Follow these 5 steps to prepare this dish. Each step includes detailed instructions for best results.

1. Mise en Place & Equipment Setup

  1. Remove 0.5 cup (120 ml) of Plain Greek Yogurt from the refrigerator to allow it to reach room temperature, preventing separation later.
  2. Place a large pot of water on the stove over high heat to bring to a boil for the pasta.
  3. Measure 0.5 cup (120 ml) Basil Pesto, 0.25 cup (25 g) Parmesan Cheese, and 1 tbsp (15 ml) Olive Oil into prep bowls.
  4. Wash 10 oz (283 g) Cherry Tomatoes, 5 oz (142 g) Baby Spinach, and 0.25 cup (10 g) Fresh Basil Leaves under cool running water.

2. Ingredient Preparation

  1. On a clean cutting board, cut 1 lb (454 g) Boneless Skinless Chicken Breast into 1-inch (2.5 cm) bite-sized pieces. Season with 0.5 tsp (2.5 g) Kosher Salt and 0.25 tsp (1.25 g) Black Pepper.

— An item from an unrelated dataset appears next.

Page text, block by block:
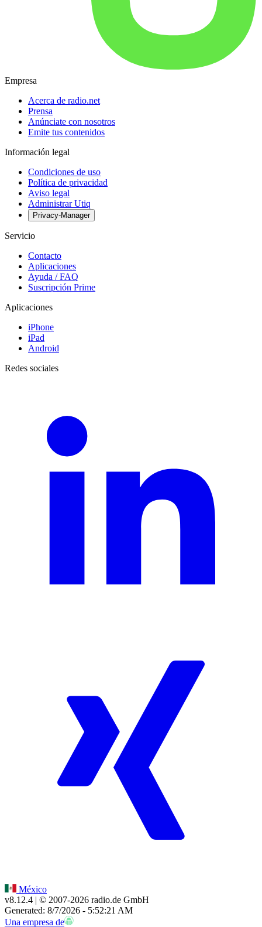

Wash hands and board immediately after.
  2. Slice 10 oz (283 g) Cherry Tomatoes in half lengthwise.
  3. Peel and mince 2 cloves (10 g) of Garlic.
  4. Roughly tear the washed Fresh Basil Leaves.

3. Cook Pasta

  1. Once water is boiling, generously salt the water and add 12 oz (340 g) Whole Wheat Penne Pasta.
  2. Cook pasta according to package directions until al dente (usually 9-11 minutes). Stir occasionally.
  3. Reserve 0.5 cup (120 ml) of starchy pasta water carefully, then drain the pasta.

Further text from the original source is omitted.